Les résultats des dernières élections appellent avant tout au renouvellement de la vie politique et à un véritable projet de changement.

La confiance, l’exemplarité, le projet : voilà ce qui nous permettra de battre la droite et de contrer l’extrême-droite. Il est temps que le vote “utile”, si souvent brandi comme une menace, change de camp. Face à la droite dure incarnée par Monsieur Wauquiez et au Front National, seule une liste de rassemblement proposant une alternative de gauche peut, dès le premier tour, créer un véritable élan de renouveau et changer la donne au second tour.

En 2010, le Front de Gauche s’était présenté de manière autonome et avait effectué avec votre liste une fusion technique au second tour, sans signer de contrat de mandature afin de rester libre de ses votes. Nous assumons totalement le bilan de nos deux élues PG de Rhône-Alpes, Elisa Martin et Corinne Morel Darleux. Aujourd’hui, notre objectif est d’élargir ce rassemblement, en tirant les leçons de ces cinq années et sur la base d’une vision nouvelle pour notre région.

Pour toutes ces raisons, les adhérents du Parti de Gauche, réunis en assemblée générale Auvergne – Rhône Alpes, ont collectivement réaffirmé leur choix, conforme à nos orientations nationales, de construire pour ces élections une liste de rassemblement citoyen la plus large possible à gauche, indépendante du PS, avec comme objectif d’arriver en tête de la gauche le soir du premier tour.

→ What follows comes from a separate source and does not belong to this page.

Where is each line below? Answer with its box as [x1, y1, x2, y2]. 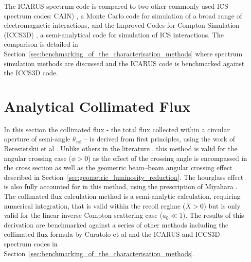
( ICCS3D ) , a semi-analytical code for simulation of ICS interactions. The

Nous avons donc initié des discussions pour former une liste commune avec toutes celles et ceux qui en partagent les bases, avec nos partenaires du Front de Gauche, Europe-Ecologie-les-Verts et Nouvelle Donne notamment, mais aussi avec des citoyens engagés en dehors des partis. C’est le choix de nos militants mais c’est aussi le désir maintes fois exprimé par nos concitoyens qui voient bien eux, chaque jour, l’urgence à ce que leur quotidien change. C’est ce qu’ont montré les élections départementales où ce rassemblement large s’est construit. Là où vous voyez un affaiblissement de la gauche, nous y voyons une réaffirmation et un renforcement de ses valeurs. Lycées et formation professionnelle, culture, transports, agriculture et ruralité, climat et énergie, économie : dans tous les domaines ce sont la démocratie, l’égalité, la relocalisation de l’activité, la transition écologique et la défense du bien public qui doivent guider notre action.

Nous ferons donc tout pour que cette démarche de rassemblement aboutisse, en lien permanent avec les citoyens et la société civile, afin que les politiques régionales soient mises au service d’un projet de solidarité et de bien vivre ensemble.

Voilà ce qui, pour le Parti de Gauche, s’appelle “faire preuve de responsabilité”. Oui, notre belle région aura besoin de l’intelligence de tous. Mais cette intelligence collective se construit dans le débat argumenté, dans l’élaboration d’un projet partagé, et non dans des accords électoraux faisant fi du passé et de l’avenir.

Un “projet de vie et d’espoir”, écrivez-vous. Oui. Celui du changement.

Nous voulons donner à Rhône-Alpes Auvergne un autre avenir.